**DATA IN THIS EXERCISE**.
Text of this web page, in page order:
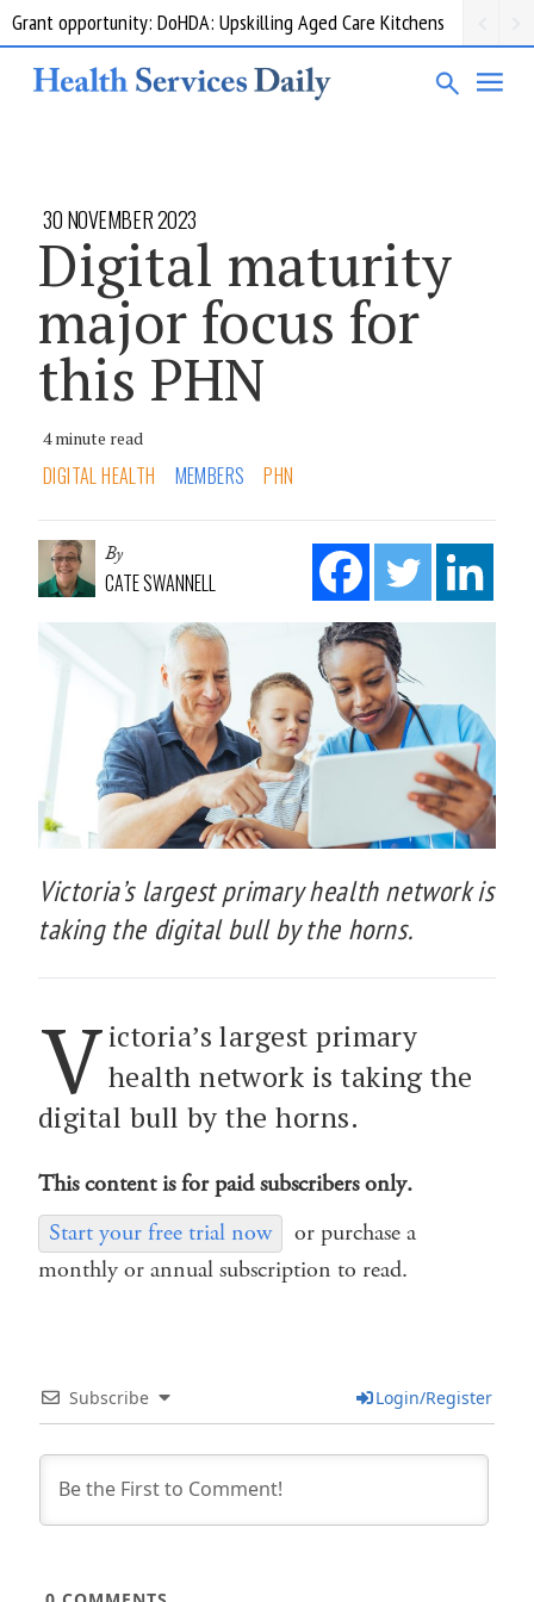
Grant opportunity: DoHDA: Upskilling Aged Care Kitchens
30 NOVEMBER 2023
Digital maturity
major focus for
this PHN
4 minute read
DIGITAL HEALTH MEMBERS PHN
By
CATE SWANNELL
Victoria’s largest primary health network is
taking the digital bull by the horns.
V ictoria’s largest primary
health network is taking the
digital bull by the horns.
This content is for paid subscribers only.
Start your free trial now
or purchase a
monthly or annual subscription to read.
Subscribe Login/Register
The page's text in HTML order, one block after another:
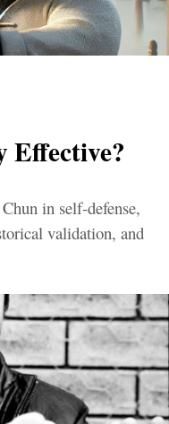
Effective?
in self-defense,
validation, and
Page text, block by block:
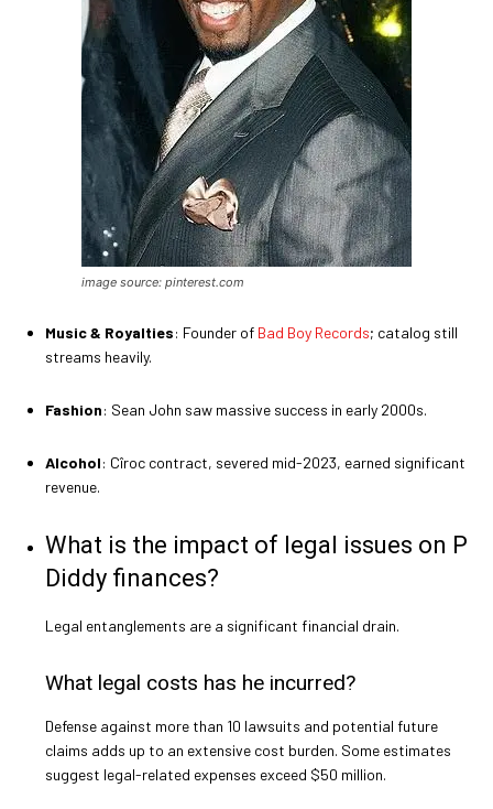
image source: pinterest.com
Music & Royalties: Founder of Bad Boy Records; catalog still
streams heavily.
Fashion: Sean John saw massive success in early 2000s.
Alcohol: Cîroc contract, severed mid-2023, earned significant
revenue.
What is the impact of legal issues on P
Diddy finances?
Legal entanglements are a significant financial drain.
What legal costs has he incurred?
Defense against more than 10 lawsuits and potential future
claims adds up to an extensive cost burden. Some estimates
suggest legal-related expenses exceed $50 million.
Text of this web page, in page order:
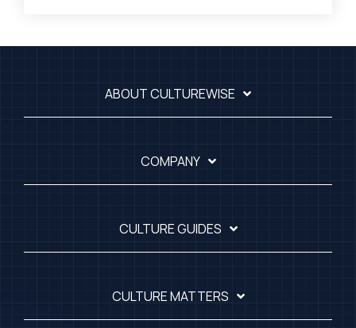
ABOUT CULTUREWISE
COMPANY
CULTURE GUIDES
CULTURE MATTERS
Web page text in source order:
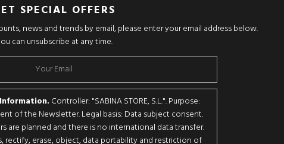
SPECIAL OFFERS
news and trends by email, please enter your email address below.
can unsubscribe at any time.
Controller: "SABINA STORE, S.L.". Purpose:
of the Newsletter. Legal basis: Data subject consent.
are planned and there is no international data transfer.
rectify, erase, object, data portability and restriction of
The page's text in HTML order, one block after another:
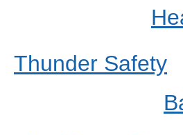
Thunder Safety
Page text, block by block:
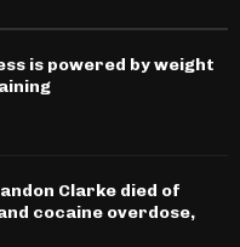
is powered by weight
Clarke died of
cocaine overdose,
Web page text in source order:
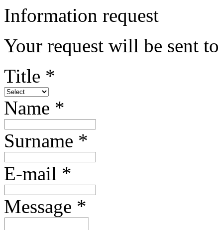
Information request
Your request will be sent
Title *
Name *
Surname *
E-mail *
Message *
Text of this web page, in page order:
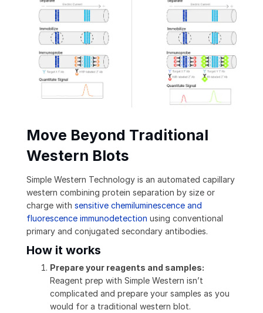
Move Beyond Traditional
Western Blots
Simple Western Technology is an automated capillary
western combining protein separation by size or
charge with sensitive chemiluminescence and
fluorescence immunodetection using conventional
primary and conjugated secondary antibodies.
How it works
Prepare your reagents and samples:
Reagent prep with Simple Western isn’t
complicated and prepare your samples as you
would for a traditional western blot.
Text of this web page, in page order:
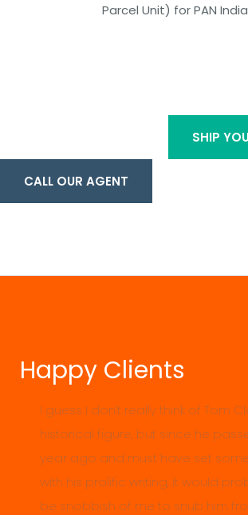
Parcel Unit) for PAN
SHIP
CALL OUR AGENT
Happy Clients
I guess I don’t really think of Tom
historical figure, but since he
year ago and must have set
with his prolific writing, it would
be snobbish of me to snub him
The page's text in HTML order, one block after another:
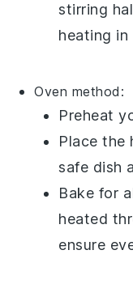
stirring
heating
Oven method:
Preheat
Place the
safe dish
Bake for
heated
ensure
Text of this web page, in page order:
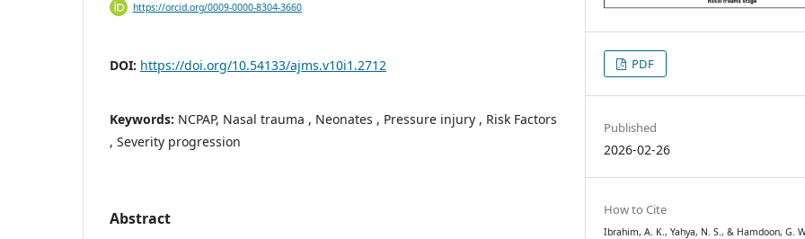
https://orcid.org/0009-0000-8304-3660
DOI: https://doi.org/10.54133/ajms.v10i1.2712
Keywords: NCPAP, Nasal trauma , Neonates , Pressure injury , Risk Factors
, Severity progression
Abstract
PDF
Published
2026-02-26
How to Cite
Ibrahim, A. K., Yahya, N. S., & Hamdoon, G.
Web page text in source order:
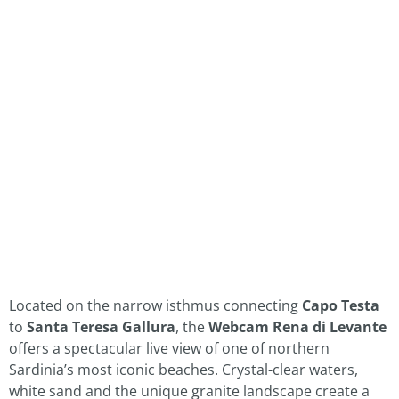
Located on the narrow isthmus connecting Capo Testa
to Santa Teresa Gallura, theWebcam Rena di Levante
offers a spectacular live view of one of northern
Sardinia’s most iconic beaches. Crystal-clear waters,
white sand and the unique granite landscape create a
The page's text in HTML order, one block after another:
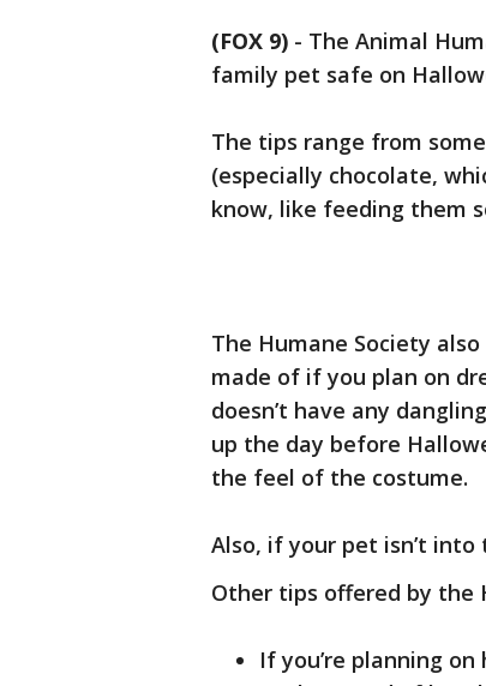
(FOX 9) - The Animal
family pet safe on
The tips range from
(especially chocolate,
know, like feeding them
The Humane Society
made of if you plan on
doesn’t have any
up the day before
the feel of the costume.
Also, if your pet isn’t into
Other tips offered by the
If you’re planning
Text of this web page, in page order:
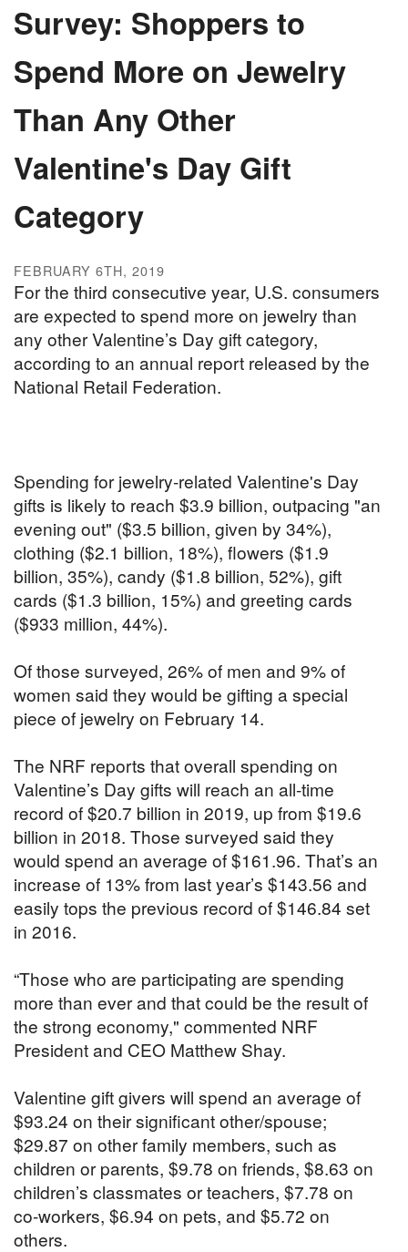
Survey: Shoppers to
Spend More on Jewelry
Than Any Other
Valentine's Day Gift
Category
FEBRUARY 6TH, 2019
For the third consecutive year, U.S. consumers
are expected to spend more on jewelry than
any other Valentine’s Day gift category,
according to an annual report released by the
National Retail Federation.
Spending for jewelry-related Valentine's Day
gifts is likely to reach $3.9 billion, outpacing "an
evening out" ($3.5 billion, given by 34%),
clothing ($2.1 billion, 18%), flowers ($1.9
billion, 35%), candy ($1.8 billion, 52%), gift
cards ($1.3 billion, 15%) and greeting cards
($933 million, 44%).
Of those surveyed, 26% of men and 9% of
women said they would be gifting a special
piece of jewelry on February 14.
The NRF reports that overall spending on
Valentine’s Day gifts will reach an all-time
record of $20.7 billion in 2019, up from $19.6
billion in 2018. Those surveyed said they
would spend an average of $161.96. That’s an
increase of 13% from last year’s $143.56 and
easily tops the previous record of $146.84 set
in 2016.
“Those who are participating are spending
more than ever and that could be the result of
the strong economy," commented NRF
President and CEO Matthew Shay.
Valentine gift givers will spend an average of
$93.24 on their significant other/spouse;
$29.87 on other family members, such as
children or parents, $9.78 on friends, $8.63 on
children’s classmates or teachers, $7.78 on
co-workers, $6.94 on pets, and $5.72 on
others.

**WORK TO BE COMPLETED**.
Set down nothing but the lines from the one containing "Other tips offered by the" to the final line above, both included, with every picture left out.

**TASK SOLUTION**.
Other tips offered by the
If you’re planning
Text of this web page, in page order:
Survey: Shoppers to
Spend More on Jewelry
Than Any Other
Valentine's Day Gift
Category
FEBRUARY 6TH, 2019
For the third consecutive year, U.S. consumers
are expected to spend more on jewelry than
any other Valentine’s Day gift category,
according to an annual report released by the
National Retail Federation.
Spending for jewelry-related Valentine's Day
gifts is likely to reach $3.9 billion, outpacing "an
evening out" ($3.5 billion, given by 34%),
clothing ($2.1 billion, 18%), flowers ($1.9
billion, 35%), candy ($1.8 billion, 52%), gift
cards ($1.3 billion, 15%) and greeting cards
($933 million, 44%).
Of those surveyed, 26% of men and 9% of
women said they would be gifting a special
piece of jewelry on February 14.
The NRF reports that overall spending on
Valentine’s Day gifts will reach an all-time
record of $20.7 billion in 2019, up from $19.6
billion in 2018. Those surveyed said they
would spend an average of $161.96. That’s an
increase of 13% from last year’s $143.56 and
easily tops the previous record of $146.84 set
in 2016.
“Those who are participating are spending
more than ever and that could be the result of
the strong economy," commented NRF
President and CEO Matthew Shay.
Valentine gift givers will spend an average of
$93.24 on their significant other/spouse;
$29.87 on other family members, such as
children or parents, $9.78 on friends, $8.63 on
children’s classmates or teachers, $7.78 on
co-workers, $6.94 on pets, and $5.72 on
others.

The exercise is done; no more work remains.